• [Goal of the exercise]: Lines before the one containing "It doesn’t transfer" are left out; return that line and every line after it exactly, through the end of the data below.

━━━━━ Data in this exercise

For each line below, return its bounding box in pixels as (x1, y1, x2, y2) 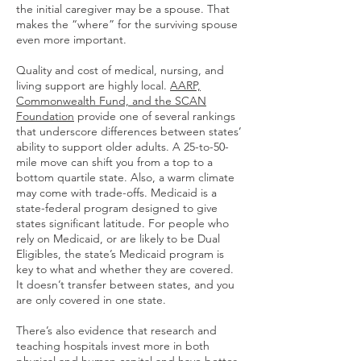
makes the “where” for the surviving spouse (16, 17, 238, 31)
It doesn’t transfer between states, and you (16, 277, 234, 292)
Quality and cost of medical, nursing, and (16, 63, 224, 77)
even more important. (16, 32, 127, 47)
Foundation (16, 109, 74, 123)
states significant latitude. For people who (16, 216, 229, 230)
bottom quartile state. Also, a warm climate (16, 170, 234, 185)
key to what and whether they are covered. (16, 262, 234, 276)

━━━━━━━━━━

• [Task output]:
It doesn’t transfer between states, and you (16, 277, 234, 292)
Quality and cost of medical, nursing, and (16, 63, 224, 77)
even more important. (16, 32, 127, 47)
Foundation (16, 109, 74, 123)
states significant latitude. For people who (16, 216, 229, 230)
bottom quartile state. Also, a warm climate (16, 170, 234, 185)
key to what and whether they are covered. (16, 262, 234, 276)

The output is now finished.